(Stored data)
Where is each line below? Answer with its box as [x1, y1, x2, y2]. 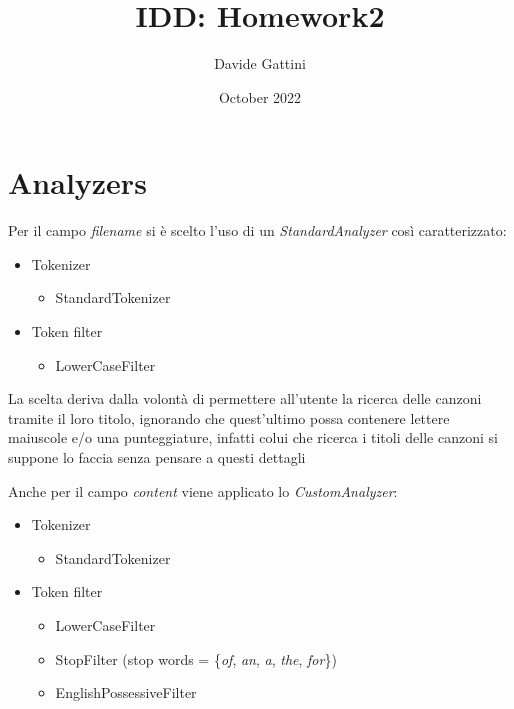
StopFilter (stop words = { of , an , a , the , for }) [55, 648, 337, 669]
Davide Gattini [214, 53, 306, 74]
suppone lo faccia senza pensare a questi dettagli [8, 447, 306, 467]
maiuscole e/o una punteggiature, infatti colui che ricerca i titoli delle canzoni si [8, 427, 498, 448]
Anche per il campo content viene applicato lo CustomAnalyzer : [8, 480, 398, 501]
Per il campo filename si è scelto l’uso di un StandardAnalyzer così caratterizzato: [8, 220, 507, 241]
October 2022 [218, 86, 302, 107]
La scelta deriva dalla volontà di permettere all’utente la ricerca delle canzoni [8, 388, 482, 409]
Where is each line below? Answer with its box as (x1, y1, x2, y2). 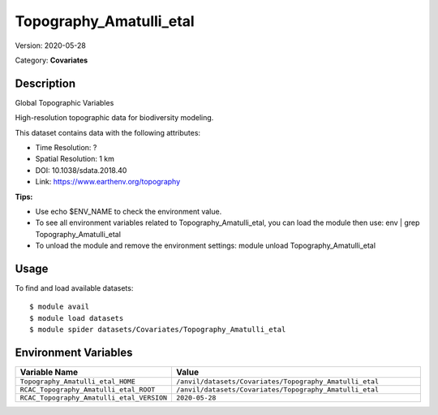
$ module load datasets (29, 313, 124, 322)
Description (15, 76, 76, 90)
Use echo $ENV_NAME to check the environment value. (35, 206, 222, 216)
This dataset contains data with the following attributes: (15, 128, 201, 137)
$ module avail (29, 302, 90, 312)
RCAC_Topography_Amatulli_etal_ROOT (19, 386, 156, 394)
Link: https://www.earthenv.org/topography (35, 177, 181, 187)
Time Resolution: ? (35, 143, 97, 153)
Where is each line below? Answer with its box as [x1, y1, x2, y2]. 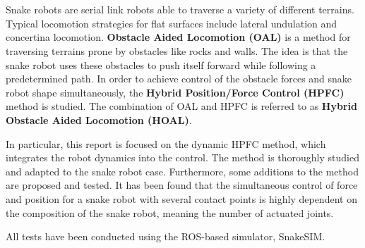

### [EXERCISE GOAL]
Copy the lines exactly as they appear from the opening of the entries above through the line with "Description (15, 76, 76, 90)", excluding all pictures.

### [EXPECTED ANSWER]
Where is each line below? Answer with its box as [x1, y1, x2, y2]. 
StopFilter (stop words = { of , an , a , the , for }) [55, 648, 337, 669]
Davide Gattini [214, 53, 306, 74]
suppone lo faccia senza pensare a questi dettagli [8, 447, 306, 467]
maiuscole e/o una punteggiature, infatti colui che ricerca i titoli delle canzoni si [8, 427, 498, 448]
Anche per il campo content viene applicato lo CustomAnalyzer : [8, 480, 398, 501]
Per il campo filename si è scelto l’uso di un StandardAnalyzer così caratterizzato: [8, 220, 507, 241]
October 2022 [218, 86, 302, 107]
La scelta deriva dalla volontà di permettere all’utente la ricerca delle canzoni [8, 388, 482, 409]
Where is each line below? Answer with its box as (x1, y1, x2, y2). 
$ module load datasets (29, 313, 124, 322)
Description (15, 76, 76, 90)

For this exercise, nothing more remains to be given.